## Items listed in a dataset

+-------+

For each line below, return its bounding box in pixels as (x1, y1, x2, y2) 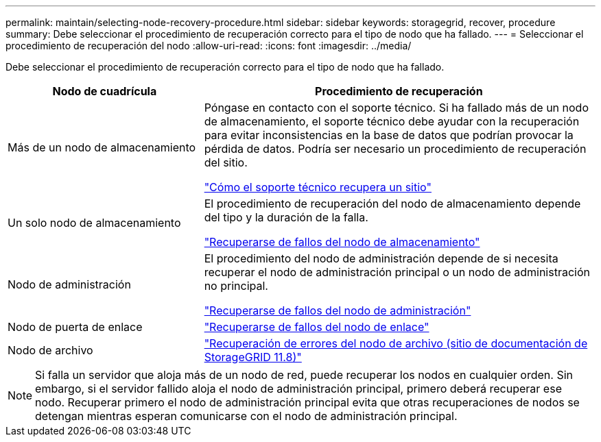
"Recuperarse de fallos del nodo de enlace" (204, 320, 429, 334)
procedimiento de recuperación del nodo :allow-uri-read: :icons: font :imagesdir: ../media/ (5, 40, 412, 51)
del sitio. (204, 156, 248, 169)
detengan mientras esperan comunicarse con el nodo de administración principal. (35, 409, 458, 423)
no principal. (204, 279, 268, 293)
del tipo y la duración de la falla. (204, 210, 368, 224)
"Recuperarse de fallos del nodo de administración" (204, 304, 471, 317)
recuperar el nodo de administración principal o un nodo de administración (204, 265, 590, 279)
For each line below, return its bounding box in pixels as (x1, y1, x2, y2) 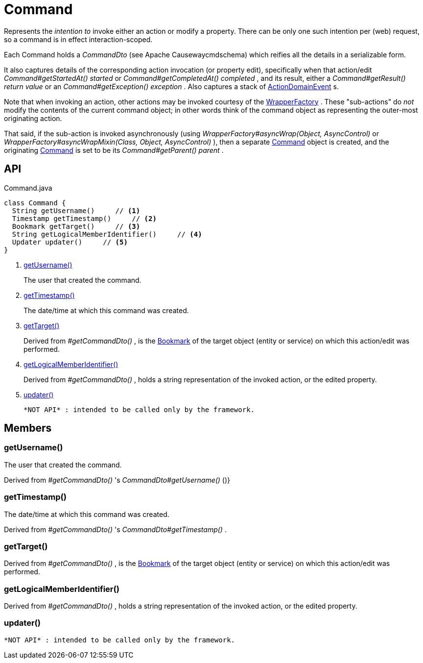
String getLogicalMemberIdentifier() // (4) (12, 230, 202, 238)
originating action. (4, 114, 62, 123)
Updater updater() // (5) (12, 238, 128, 246)
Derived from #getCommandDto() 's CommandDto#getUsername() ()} (4, 475, 231, 484)
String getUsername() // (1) (12, 206, 141, 215)
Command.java (4, 183, 52, 192)
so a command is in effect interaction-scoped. (4, 35, 153, 44)
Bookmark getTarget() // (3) (12, 222, 141, 230)
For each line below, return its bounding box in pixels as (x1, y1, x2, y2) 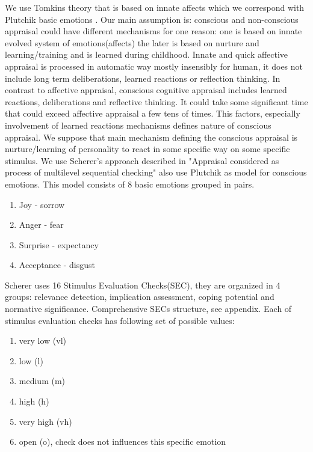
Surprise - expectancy (19, 238, 99, 251)
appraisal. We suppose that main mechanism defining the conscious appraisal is (5, 130, 298, 143)
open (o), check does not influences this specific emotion (19, 435, 226, 448)
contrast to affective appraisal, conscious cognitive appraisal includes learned (5, 84, 287, 96)
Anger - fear (19, 218, 64, 231)
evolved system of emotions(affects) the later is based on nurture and (5, 36, 259, 49)
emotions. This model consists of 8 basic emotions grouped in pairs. (5, 177, 255, 190)
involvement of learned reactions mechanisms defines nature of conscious (5, 118, 271, 131)
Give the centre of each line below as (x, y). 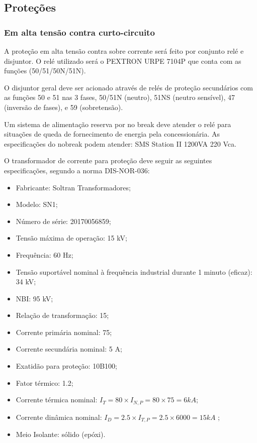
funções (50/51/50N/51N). (45, 71)
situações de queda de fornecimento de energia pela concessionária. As (112, 134)
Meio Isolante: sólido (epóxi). (61, 434)
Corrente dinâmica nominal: (59, 417)
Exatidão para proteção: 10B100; (66, 366)
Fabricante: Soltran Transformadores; (73, 187)
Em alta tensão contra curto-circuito (79, 32)
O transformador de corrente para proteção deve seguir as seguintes (108, 160)
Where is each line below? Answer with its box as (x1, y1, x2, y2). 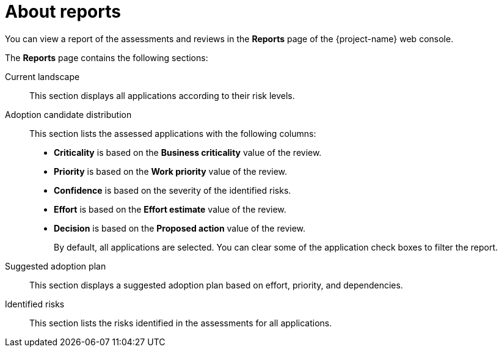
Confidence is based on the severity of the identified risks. (54, 185, 291, 196)
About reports (5, 1, 121, 22)
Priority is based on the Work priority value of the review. (54, 166, 288, 177)
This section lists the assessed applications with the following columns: (29, 128, 316, 139)
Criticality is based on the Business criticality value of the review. (54, 147, 322, 158)
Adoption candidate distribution (5, 109, 132, 120)
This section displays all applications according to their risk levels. (29, 90, 295, 101)
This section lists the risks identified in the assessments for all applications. (29, 317, 332, 328)
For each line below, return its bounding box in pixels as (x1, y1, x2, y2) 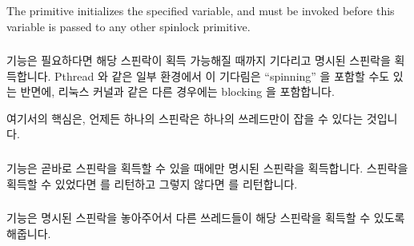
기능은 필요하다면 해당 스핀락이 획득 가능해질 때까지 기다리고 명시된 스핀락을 (6, 52, 391, 69)
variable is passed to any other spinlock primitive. (6, 18, 251, 34)
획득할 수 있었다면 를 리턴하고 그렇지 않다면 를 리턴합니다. (6, 175, 298, 192)
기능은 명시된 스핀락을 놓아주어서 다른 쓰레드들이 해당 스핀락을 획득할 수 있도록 (6, 209, 405, 226)
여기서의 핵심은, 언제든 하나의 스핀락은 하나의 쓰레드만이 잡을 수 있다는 (6, 109, 364, 126)
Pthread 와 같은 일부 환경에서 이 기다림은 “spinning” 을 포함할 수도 (54, 67, 390, 84)
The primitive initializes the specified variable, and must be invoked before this (6, 2, 395, 18)
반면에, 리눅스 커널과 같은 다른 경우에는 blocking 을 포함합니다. (20, 83, 335, 100)
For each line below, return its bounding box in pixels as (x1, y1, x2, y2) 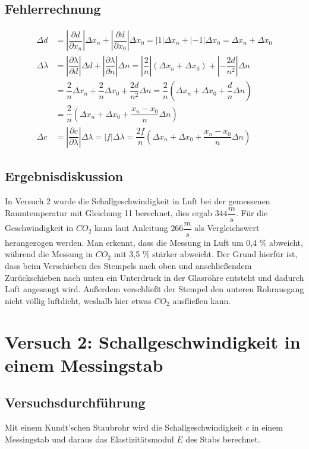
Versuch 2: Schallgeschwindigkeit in (5, 329, 301, 353)
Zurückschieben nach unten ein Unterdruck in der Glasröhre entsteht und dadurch (5, 271, 304, 283)
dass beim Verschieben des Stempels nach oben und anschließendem (5, 259, 252, 271)
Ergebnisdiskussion (5, 167, 124, 185)
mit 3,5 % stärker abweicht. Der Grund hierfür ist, (113, 248, 298, 260)
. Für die (235, 207, 268, 219)
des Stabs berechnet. (185, 432, 260, 445)
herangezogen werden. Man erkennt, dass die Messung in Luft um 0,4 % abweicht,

+-------+

## WHAT THE TASK REQUIRES
Copy out every entry above exactly. Leave the pictures out.

## RESPONSE TO THE TASK
For each line below, return its bounding box in pixels as (x1, y1, x2, y2) 
"Recuperarse de fallos del nodo de enlace" (204, 320, 429, 334)
procedimiento de recuperación del nodo :allow-uri-read: :icons: font :imagesdir: ../media/ (5, 40, 412, 51)
del sitio. (204, 156, 248, 169)
detengan mientras esperan comunicarse con el nodo de administración principal. (35, 409, 458, 423)
no principal. (204, 279, 268, 293)
del tipo y la duración de la falla. (204, 210, 368, 224)
"Recuperarse de fallos del nodo de administración" (204, 304, 471, 317)
recuperar el nodo de administración principal o un nodo de administración (204, 265, 590, 279)
For each line below, return its bounding box in pixels as (x1, y1, x2, y2) 
String getLogicalMemberIdentifier() // (4) (12, 230, 202, 238)
originating action. (4, 114, 62, 123)
Updater updater() // (5) (12, 238, 128, 246)
Derived from #getCommandDto() 's CommandDto#getUsername() ()} (4, 475, 231, 484)
String getUsername() // (1) (12, 206, 141, 215)
Command.java (4, 183, 52, 192)
so a command is in effect interaction-scoped. (4, 35, 153, 44)
Bookmark getTarget() // (3) (12, 222, 141, 230)
For each line below, return its bounding box in pixels as (x1, y1, x2, y2) 
Surprise - expectancy (19, 238, 99, 251)
appraisal. We suppose that main mechanism defining the conscious appraisal is (5, 130, 298, 143)
open (o), check does not influences this specific emotion (19, 435, 226, 448)
contrast to affective appraisal, conscious cognitive appraisal includes learned (5, 84, 287, 96)
Anger - fear (19, 218, 64, 231)
evolved system of emotions(affects) the later is based on nurture and (5, 36, 259, 49)
emotions. This model consists of 8 basic emotions grouped in pairs. (5, 177, 255, 190)
involvement of learned reactions mechanisms defines nature of conscious (5, 118, 271, 131)
Give the centre of each line below as (x, y). 
funções (50/51/50N/51N). (45, 71)
situações de queda de fornecimento de energia pela concessionária. As (112, 134)
Meio Isolante: sólido (epóxi). (61, 434)
Corrente dinâmica nominal: (59, 417)
Exatidão para proteção: 10B100; (66, 366)
Fabricante: Soltran Transformadores; (73, 187)
Em alta tensão contra curto-circuito (79, 32)
O transformador de corrente para proteção deve seguir as seguintes (108, 160)
Where is each line below? Answer with its box as (x1, y1, x2, y2). 
Confidence is based on the severity of the identified risks. (54, 185, 291, 196)
About reports (5, 1, 121, 22)
Priority is based on the Work priority value of the review. (54, 166, 288, 177)
This section lists the assessed applications with the following columns: (29, 128, 316, 139)
Criticality is based on the Business criticality value of the review. (54, 147, 322, 158)
Adoption candidate distribution (5, 109, 132, 120)
This section displays all applications according to their risk levels. (29, 90, 295, 101)
This section lists the risks identified in the assessments for all applications. (29, 317, 332, 328)
For each line below, return its bounding box in pixels as (x1, y1, x2, y2) 
기능은 필요하다면 해당 스핀락이 획득 가능해질 때까지 기다리고 명시된 스핀락을 (6, 52, 391, 69)
variable is passed to any other spinlock primitive. (6, 18, 251, 34)
획득할 수 있었다면 를 리턴하고 그렇지 않다면 를 리턴합니다. (6, 175, 298, 192)
기능은 명시된 스핀락을 놓아주어서 다른 쓰레드들이 해당 스핀락을 획득할 수 있도록 (6, 209, 405, 226)
여기서의 핵심은, 언제든 하나의 스핀락은 하나의 쓰레드만이 잡을 수 있다는 (6, 109, 364, 126)
Pthread 와 같은 일부 환경에서 이 기다림은 “spinning” 을 포함할 수도 (54, 67, 390, 84)
The primitive initializes the specified variable, and must be invoked before this (6, 2, 395, 18)
반면에, 리눅스 커널과 같은 다른 경우에는 blocking 을 포함합니다. (20, 83, 335, 100)
For each line below, return its bounding box in pixels as (x1, y1, x2, y2) 
Versuch 2: Schallgeschwindigkeit in (5, 329, 301, 353)
Zurückschieben nach unten ein Unterdruck in der Glasröhre entsteht und dadurch (5, 271, 304, 283)
dass beim Verschieben des Stempels nach oben und anschließendem (5, 259, 252, 271)
Ergebnisdiskussion (5, 167, 124, 185)
mit 3,5 % stärker abweicht. Der Grund hierfür ist, (113, 248, 298, 260)
. Für die (235, 207, 268, 219)
des Stabs berechnet. (185, 432, 260, 445)
herangezogen werden. Man erkennt, dass die Messung in Luft um 0,4 % abweicht,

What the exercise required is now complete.